Because the homeowners retain title, they remain responsible for the payment of property taxes, insurance, utilities, home maintenance, and other expenses - just as they would with a standard first mortgage or home equity loan.
Can I refinance a reverse mortgage as I would be able to do with a traditional home mortgage?
Yes. Refinancing can make sense if your home increases in value or interest rates drop.
Is it possible for my loan balance to become greater than the value of my home?
No. You can never owe more than what your home is worth. What's more, since the reverse mortgage is what is known as a "non-recourse" loan, the lender cannot seek repayment from your income, your other assets or your estate. In other words, the debt is secured by the property only.
Can a reverse mortgage lender take my home away if I outlive the loan?
No they cannot. And the loan is not due at that time either. In fact, you don't need to repay the loan as long as you or another borrower continues to live in the house, keep the taxes paid and insurance in force.
What is the maximum amount of cash that I can obtain?
The amount you can borrow depends on several factors, including your age, the type of reverse mortgage you select, current interest rates, the location of your home, the appraised value of your home and FHA's lending limits for your area. The older you are the more valuable your home is and the less you owe on it, the more money you will be able to obtain.
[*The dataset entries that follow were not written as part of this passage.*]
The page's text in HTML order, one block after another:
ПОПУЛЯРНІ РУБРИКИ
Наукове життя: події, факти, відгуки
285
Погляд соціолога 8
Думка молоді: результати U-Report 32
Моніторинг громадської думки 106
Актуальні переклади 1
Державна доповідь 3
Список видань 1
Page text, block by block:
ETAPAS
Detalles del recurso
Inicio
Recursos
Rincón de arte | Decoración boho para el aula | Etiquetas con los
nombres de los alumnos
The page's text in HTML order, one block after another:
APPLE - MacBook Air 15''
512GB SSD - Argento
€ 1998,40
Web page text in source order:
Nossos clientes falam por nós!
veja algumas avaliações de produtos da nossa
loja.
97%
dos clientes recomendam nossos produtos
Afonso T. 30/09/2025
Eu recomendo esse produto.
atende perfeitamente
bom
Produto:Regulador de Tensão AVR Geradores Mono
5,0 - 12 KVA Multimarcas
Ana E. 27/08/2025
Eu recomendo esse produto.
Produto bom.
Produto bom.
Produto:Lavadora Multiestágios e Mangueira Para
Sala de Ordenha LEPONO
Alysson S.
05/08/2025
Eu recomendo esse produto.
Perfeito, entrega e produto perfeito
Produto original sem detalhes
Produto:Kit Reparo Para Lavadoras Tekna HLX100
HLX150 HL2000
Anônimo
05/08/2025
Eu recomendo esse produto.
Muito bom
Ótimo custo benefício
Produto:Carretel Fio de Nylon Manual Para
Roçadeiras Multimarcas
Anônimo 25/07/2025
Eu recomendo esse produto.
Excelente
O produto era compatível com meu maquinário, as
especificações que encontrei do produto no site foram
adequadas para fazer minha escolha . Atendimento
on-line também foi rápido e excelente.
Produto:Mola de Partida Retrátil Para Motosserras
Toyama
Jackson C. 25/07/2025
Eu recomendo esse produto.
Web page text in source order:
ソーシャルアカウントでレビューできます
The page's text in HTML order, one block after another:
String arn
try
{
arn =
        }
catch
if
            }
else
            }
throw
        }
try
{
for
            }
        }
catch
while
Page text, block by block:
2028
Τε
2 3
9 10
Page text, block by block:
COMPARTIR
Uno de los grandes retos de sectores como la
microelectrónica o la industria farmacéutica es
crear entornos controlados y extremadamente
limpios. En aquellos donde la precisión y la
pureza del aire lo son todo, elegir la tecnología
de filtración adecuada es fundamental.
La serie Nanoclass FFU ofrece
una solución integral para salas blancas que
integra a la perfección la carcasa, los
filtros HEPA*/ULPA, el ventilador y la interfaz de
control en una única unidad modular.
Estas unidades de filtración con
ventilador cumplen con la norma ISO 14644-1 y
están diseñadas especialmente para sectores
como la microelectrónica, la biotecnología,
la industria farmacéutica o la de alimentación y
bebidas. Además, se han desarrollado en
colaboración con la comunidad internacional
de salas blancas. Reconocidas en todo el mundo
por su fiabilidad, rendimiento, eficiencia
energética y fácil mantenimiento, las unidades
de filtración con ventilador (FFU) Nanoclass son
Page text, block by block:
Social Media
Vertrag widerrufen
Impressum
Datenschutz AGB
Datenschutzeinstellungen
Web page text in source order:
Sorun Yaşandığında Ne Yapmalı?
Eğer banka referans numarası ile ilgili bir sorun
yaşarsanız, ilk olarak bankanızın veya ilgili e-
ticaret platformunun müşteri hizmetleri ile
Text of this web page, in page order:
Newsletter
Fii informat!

How can I use the money I get from a reverse mortgage and are there restrictions?
You can use the money for anything you choose, from daily living expenses, home improvement costs, healthcare expenses, paying off existing debts, helping out loved ones or simply enhancing your retirement years - there are no restrictions. For many people, the money provides a "financial security blanket," in case unexpected expenses arise.
What are my choices in how I receive the money from a reverse mortgage?
With most reverse mortgages you have a wide range of payment options, one of which should be ideal to meet your financial needs:
- You can choose to receive the money all at once, as a lump sum.
- You can receive equal monthly payments as long as one of the borrowers continues to occupy the property as a principal residence.
- You can choose to receive equal monthly payments for a fixed period of months.
- You can obtain a line of credit; which allows you to access funds at times and in amounts of your choosing until the line of credit is exhausted. This is a popular option if you do need funds immediately.
- You can opt for a combination of a line of credit while also receiving regular monthly payments for as long as the borrower remains in the home.
- Or, finally, you can choose a combination of the above.